== Required action ==
Instruction for the entries that follow: retype exactly the lines from the line with "Considerações finais do" to the line with "Drosophila correspond to", both included, and omit all others.

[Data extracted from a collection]
*-*-*
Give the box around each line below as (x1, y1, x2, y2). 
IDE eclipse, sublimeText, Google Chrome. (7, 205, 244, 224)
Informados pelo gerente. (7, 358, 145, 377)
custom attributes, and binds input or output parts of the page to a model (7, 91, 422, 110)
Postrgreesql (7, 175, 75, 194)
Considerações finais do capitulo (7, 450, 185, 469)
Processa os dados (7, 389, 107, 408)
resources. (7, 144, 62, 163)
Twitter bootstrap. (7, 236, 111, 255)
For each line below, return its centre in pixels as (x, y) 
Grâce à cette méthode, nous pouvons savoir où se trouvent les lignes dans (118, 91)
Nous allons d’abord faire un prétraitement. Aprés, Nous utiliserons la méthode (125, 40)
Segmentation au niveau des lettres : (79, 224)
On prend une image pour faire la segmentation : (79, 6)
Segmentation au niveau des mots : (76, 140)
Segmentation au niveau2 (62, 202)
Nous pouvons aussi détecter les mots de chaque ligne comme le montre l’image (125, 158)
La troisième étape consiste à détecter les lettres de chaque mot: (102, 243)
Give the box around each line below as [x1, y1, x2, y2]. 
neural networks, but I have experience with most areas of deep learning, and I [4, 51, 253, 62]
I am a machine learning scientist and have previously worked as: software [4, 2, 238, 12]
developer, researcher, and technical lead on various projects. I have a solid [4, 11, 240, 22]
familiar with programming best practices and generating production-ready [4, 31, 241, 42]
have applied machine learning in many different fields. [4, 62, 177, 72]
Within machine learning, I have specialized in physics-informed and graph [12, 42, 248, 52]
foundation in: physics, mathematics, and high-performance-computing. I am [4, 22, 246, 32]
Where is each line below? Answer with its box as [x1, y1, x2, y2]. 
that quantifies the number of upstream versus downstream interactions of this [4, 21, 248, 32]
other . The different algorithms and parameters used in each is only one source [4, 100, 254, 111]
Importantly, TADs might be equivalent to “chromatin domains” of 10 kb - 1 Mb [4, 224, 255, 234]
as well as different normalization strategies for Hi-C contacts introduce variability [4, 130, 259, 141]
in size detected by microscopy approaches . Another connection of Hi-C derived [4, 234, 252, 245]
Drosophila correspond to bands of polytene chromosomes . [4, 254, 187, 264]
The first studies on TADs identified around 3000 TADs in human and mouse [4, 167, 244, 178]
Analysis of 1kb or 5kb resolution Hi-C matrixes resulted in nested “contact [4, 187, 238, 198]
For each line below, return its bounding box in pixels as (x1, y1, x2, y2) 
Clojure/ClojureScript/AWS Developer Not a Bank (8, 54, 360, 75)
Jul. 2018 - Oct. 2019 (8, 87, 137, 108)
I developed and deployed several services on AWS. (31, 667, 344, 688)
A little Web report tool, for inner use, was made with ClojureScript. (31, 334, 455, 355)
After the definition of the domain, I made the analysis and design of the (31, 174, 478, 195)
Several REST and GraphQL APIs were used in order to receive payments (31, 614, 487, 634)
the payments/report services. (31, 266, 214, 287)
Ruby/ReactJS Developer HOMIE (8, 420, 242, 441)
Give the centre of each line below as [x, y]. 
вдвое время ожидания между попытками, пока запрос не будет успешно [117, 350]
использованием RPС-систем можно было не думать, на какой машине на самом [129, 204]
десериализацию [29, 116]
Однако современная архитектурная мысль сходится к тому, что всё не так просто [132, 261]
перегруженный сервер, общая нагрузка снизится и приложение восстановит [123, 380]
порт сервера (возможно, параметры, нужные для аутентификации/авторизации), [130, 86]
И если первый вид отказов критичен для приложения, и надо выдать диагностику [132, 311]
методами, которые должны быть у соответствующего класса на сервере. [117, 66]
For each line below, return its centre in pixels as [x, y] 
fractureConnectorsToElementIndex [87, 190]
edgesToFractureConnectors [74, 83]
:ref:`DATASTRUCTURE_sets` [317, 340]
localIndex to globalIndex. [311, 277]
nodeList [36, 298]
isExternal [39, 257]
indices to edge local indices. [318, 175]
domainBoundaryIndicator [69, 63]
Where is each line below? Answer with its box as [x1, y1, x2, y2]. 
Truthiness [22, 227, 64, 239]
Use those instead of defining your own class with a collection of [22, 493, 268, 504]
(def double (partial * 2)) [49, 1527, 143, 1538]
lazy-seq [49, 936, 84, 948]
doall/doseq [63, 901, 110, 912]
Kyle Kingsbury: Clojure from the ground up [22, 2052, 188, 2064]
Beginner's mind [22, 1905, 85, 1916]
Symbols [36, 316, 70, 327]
*-*-*
== Problem solution ==
Considerações finais do capitulo (7, 450, 185, 469)
Processa os dados (7, 389, 107, 408)
resources. (7, 144, 62, 163)
Twitter bootstrap. (7, 236, 111, 255)
For each line below, return its centre in pixels as (x, y) 
Grâce à cette méthode, nous pouvons savoir où se trouvent les lignes dans (118, 91)
Nous allons d’abord faire un prétraitement. Aprés, Nous utiliserons la méthode (125, 40)
Segmentation au niveau des lettres : (79, 224)
On prend une image pour faire la segmentation : (79, 6)
Segmentation au niveau des mots : (76, 140)
Segmentation au niveau2 (62, 202)
Nous pouvons aussi détecter les mots de chaque ligne comme le montre l’image (125, 158)
La troisième étape consiste à détecter les lettres de chaque mot: (102, 243)
Give the box around each line below as [x1, y1, x2, y2]. 
neural networks, but I have experience with most areas of deep learning, and I [4, 51, 253, 62]
I am a machine learning scientist and have previously worked as: software [4, 2, 238, 12]
developer, researcher, and technical lead on various projects. I have a solid [4, 11, 240, 22]
familiar with programming best practices and generating production-ready [4, 31, 241, 42]
have applied machine learning in many different fields. [4, 62, 177, 72]
Within machine learning, I have specialized in physics-informed and graph [12, 42, 248, 52]
foundation in: physics, mathematics, and high-performance-computing. I am [4, 22, 246, 32]
Where is each line below? Answer with its box as [x1, y1, x2, y2]. 
that quantifies the number of upstream versus downstream interactions of this [4, 21, 248, 32]
other . The different algorithms and parameters used in each is only one source [4, 100, 254, 111]
Importantly, TADs might be equivalent to “chromatin domains” of 10 kb - 1 Mb [4, 224, 255, 234]
as well as different normalization strategies for Hi-C contacts introduce variability [4, 130, 259, 141]
in size detected by microscopy approaches . Another connection of Hi-C derived [4, 234, 252, 245]
Drosophila correspond to bands of polytene chromosomes . [4, 254, 187, 264]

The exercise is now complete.